I've spent the last few days getting frustrated at sound cards - specifically my inability to successfully operate / repair my AWE64 Gold, which I really don't have much I need to do with other than satisfy my curiosity / pride at this stage.
Having given up on that because it's broken (and wanting to learn about how to fix it), I've decided to make a Creative AWE64 Bronze (it doesn't get to be Silver because of the background noise this card has)
Creative AWE64 CT4500 upgraded to 2MB of RAM
That's cheered me up a bit

Grabbed it. Cleaned up ok. No damage to the glass.

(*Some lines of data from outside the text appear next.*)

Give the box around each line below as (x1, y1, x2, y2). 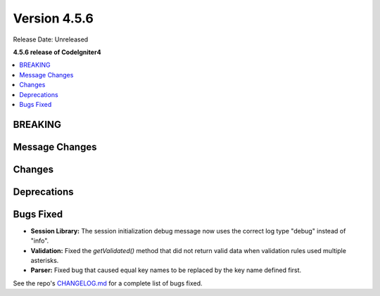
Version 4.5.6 (13, 11, 94, 26)
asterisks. (30, 257, 59, 265)
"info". (30, 236, 49, 245)
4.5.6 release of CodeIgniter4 (13, 48, 101, 56)
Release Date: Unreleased (13, 35, 89, 44)
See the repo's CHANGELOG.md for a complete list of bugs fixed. (13, 278, 203, 288)
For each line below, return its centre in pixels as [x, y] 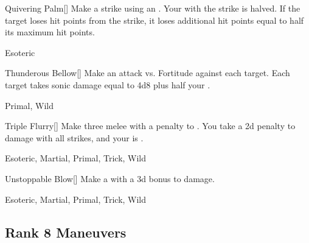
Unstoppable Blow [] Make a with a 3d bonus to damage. [110, 178]
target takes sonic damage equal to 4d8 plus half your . [108, 84]
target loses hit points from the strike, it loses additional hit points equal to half [154, 20]
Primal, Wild [29, 105]
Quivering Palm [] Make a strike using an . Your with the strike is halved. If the [153, 8]
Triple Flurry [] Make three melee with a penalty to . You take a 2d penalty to [150, 126]
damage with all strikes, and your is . [74, 137]
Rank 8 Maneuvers [66, 232]
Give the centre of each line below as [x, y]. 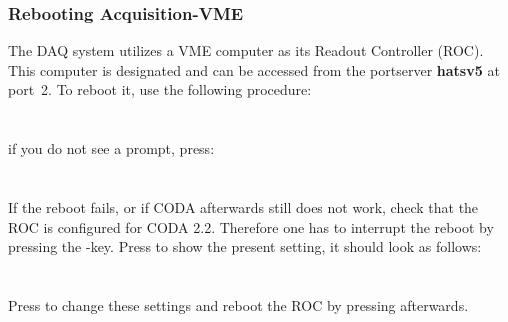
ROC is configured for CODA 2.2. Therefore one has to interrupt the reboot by [251, 226]
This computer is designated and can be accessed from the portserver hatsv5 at [254, 69]
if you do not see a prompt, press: [111, 148]
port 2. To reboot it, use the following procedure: [160, 89]
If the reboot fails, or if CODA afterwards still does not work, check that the [243, 206]
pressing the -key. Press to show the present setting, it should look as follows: [245, 246]
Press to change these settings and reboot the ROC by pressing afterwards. [238, 304]
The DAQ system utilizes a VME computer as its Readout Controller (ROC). [246, 50]

https://imgur.com/gallery/xl20yAk

Also... is this a SonicTron? Aka a Viewsonic branded Trinitron. I've never seen a cage inside a CRT like that and I remember someone blithering on about the "heavy metal supports inside Trinitrons"

Edit: Hooked it up to the Pentium 133 build. Sounds nice and has better geometry now that I've jerry rigged the grounding pin. Looks really good too. Played some Duke3D and Xwing on it.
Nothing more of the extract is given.